The second example works in the other direction, from simple mathematical models of progression like Armitage and Doll's to testable hypotheses about the nature of the underlying genetic and cellular mechanisms that drive progression. I recently examined the SEER database (www.seer.cancer.gov),4 a more detailed data set on cancer incidence than was available to Armitage and Doll. Figure 1 shows four of the most common human cancers. The top panel plots the incidence data in the standard log-log style, for which the average slopes are about 5 or 6, corresponding to Armitage and Doll's model with six or seven rate-limiting steps. The bottom two panels plot the same data, showing the slope of the top graph at each point in time.

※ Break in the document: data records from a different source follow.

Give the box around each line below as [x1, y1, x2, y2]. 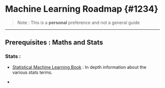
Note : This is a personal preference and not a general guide [17, 20, 140, 25]
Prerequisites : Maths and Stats [5, 38, 103, 47]
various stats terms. [12, 69, 53, 75]
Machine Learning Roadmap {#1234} [5, 3, 159, 15]
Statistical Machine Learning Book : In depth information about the [12, 64, 146, 70]
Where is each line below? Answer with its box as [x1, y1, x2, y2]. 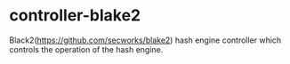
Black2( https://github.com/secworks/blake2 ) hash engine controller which [9, 35, 282, 45]
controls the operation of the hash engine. [9, 44, 164, 54]
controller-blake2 [9, 5, 141, 26]
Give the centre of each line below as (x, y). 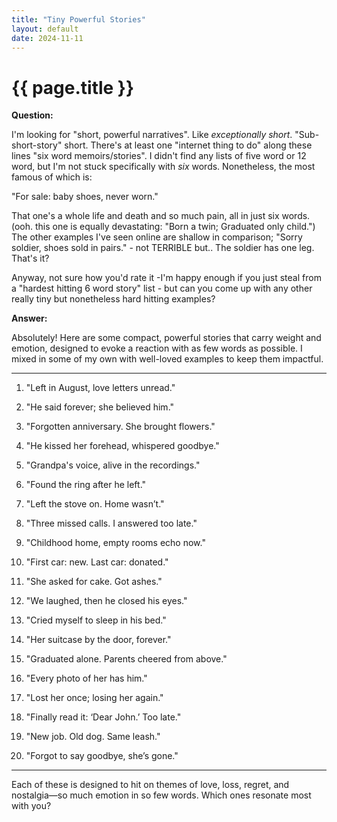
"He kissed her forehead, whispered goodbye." (122, 446)
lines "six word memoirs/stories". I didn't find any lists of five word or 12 (159, 156)
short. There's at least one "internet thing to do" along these (188, 145)
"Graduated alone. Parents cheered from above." (126, 659)
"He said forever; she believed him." (100, 407)
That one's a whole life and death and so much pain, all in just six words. (161, 216)
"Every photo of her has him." (86, 678)
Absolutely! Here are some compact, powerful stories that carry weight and (166, 338)
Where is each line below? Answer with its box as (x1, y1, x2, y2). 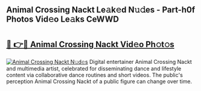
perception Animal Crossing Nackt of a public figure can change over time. (6, 78, 192, 85)
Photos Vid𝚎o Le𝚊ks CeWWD (6, 14, 120, 25)
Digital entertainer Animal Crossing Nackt (89, 58, 192, 65)
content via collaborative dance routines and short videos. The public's (6, 72, 183, 78)
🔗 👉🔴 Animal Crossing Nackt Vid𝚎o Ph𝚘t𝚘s (6, 39, 174, 49)
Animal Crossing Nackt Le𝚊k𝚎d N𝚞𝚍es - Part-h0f (6, 5, 196, 15)
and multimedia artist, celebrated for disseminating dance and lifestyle (6, 65, 182, 72)
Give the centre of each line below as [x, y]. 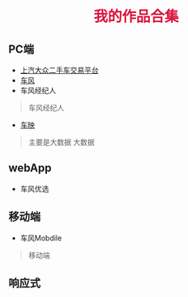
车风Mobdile [41, 238]
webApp [30, 168]
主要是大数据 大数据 [61, 142]
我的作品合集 [136, 17]
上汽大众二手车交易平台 [59, 70]
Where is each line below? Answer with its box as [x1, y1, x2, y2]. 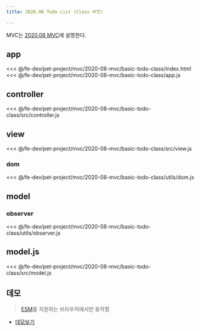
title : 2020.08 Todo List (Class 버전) [6, 8, 104, 15]
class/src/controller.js [6, 112, 60, 119]
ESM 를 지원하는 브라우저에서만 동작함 [20, 305, 110, 312]
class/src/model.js [6, 269, 52, 276]
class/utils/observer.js [6, 230, 61, 237]
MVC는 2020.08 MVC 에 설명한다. [6, 31, 86, 39]

The top graph in Figure 1 is the cancer incidence, or rate, and thus the slope of the rate in the bottom panels is the acceleration of cancer incidence at each age. I plotted the prostate data in a separate panel at the bottom, because the scale differs from the other cancers. For all four cancers, the acceleration drops linearly in the later part of life, during which nearly all cases occur. This observation of a linear decline in acceleration sets a constraint that any mechanistic model of progression must be able to explain, just as Armitage and Doll used the pattern of incidence in response to carcinogens to reject Fisher and Hollomon's theory and support Nordling's idea about progression.

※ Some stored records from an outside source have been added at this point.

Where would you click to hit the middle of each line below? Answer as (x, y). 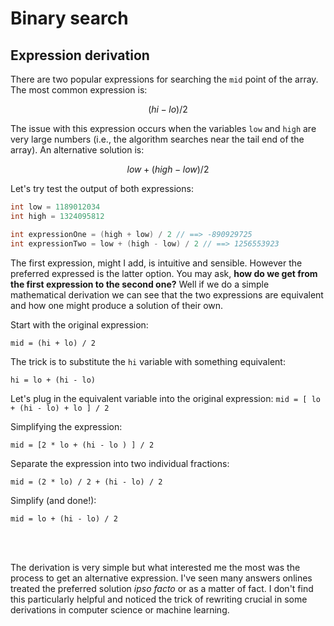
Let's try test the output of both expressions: (102, 188)
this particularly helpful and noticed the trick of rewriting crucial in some (159, 599)
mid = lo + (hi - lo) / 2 (64, 518)
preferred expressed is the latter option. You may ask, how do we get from (164, 273)
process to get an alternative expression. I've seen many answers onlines (161, 578)
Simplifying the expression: (66, 426)
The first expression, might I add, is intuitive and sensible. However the (156, 263)
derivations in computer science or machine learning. (120, 609)
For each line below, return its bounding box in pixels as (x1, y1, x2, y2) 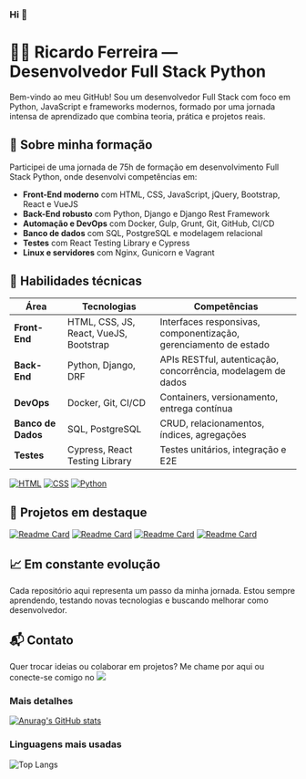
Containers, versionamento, (159, 391, 279, 404)
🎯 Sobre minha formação (9, 137, 153, 153)
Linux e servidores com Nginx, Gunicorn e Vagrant (22, 246, 216, 258)
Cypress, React (66, 443, 133, 456)
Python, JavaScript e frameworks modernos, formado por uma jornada (9, 100, 276, 112)
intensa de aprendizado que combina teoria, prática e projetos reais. (9, 110, 266, 121)
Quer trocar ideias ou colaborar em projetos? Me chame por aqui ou (9, 660, 265, 671)
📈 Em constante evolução (9, 556, 161, 572)

I do not know the explanation for the steady decline in acceleration in the latter half of life. However, I did develop a mathematical extension to Armitage and Doll's analysis that suggests a hypothesis about why the decline occurs.4 Briefly, suppose that n + 1 rate-limiting steps must be passed before a cell lineage is transformed. At birth, one has a large number, N, of mostly pristine cells. As time passes to midlife, some of the those N cell lineages have accumulated, for example, m of the necessary changes for transformation. Those cells have n + 1 − m steps remaining, and will be transformed at a rate that increases with the (n − m)th power of time instead of the nth power of time that described the transformation rate earlier in life. So, the hypothesis is that different cell lineages will be passing various steps independently, and in midlife a person without cancer will have progressed partway. That could be tested by high throughput genetic studies of normal cells at different times of life.

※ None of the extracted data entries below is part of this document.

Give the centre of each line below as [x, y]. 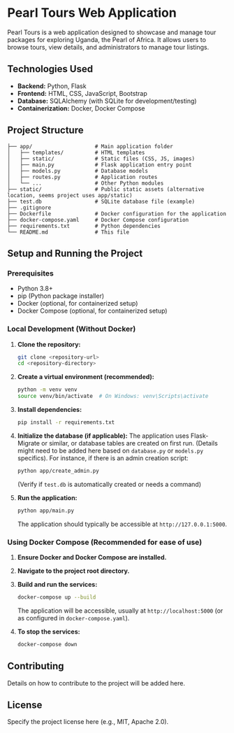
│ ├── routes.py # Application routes [82, 177]
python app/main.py [46, 511]
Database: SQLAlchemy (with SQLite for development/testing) [107, 101]
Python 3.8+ [35, 289]
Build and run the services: [57, 584]
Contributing [36, 666]
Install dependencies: [50, 410]
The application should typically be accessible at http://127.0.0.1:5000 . [122, 524]

Figure 1 also shows a midlife rise in acceleration for three of the four cancers. I discuss that elsewhere.4 The point here is that mathematical models can suggest new hypotheses about progression. In recent years, such top-down models have played relatively little role in molecular biology. That limitation probably occurred because most recent studies have focused on working out detailed aspects of molecular mechanisms, for which quantitative theories provide little insight. But now that interest has shifted to how various mechanisms combine to determine the behaviour of complex systems, a quantitative perspective such as the one provided by Armitage and Doll 50 years ago may become increasingly important for understanding how particular mechanisms contribute to cancer progression.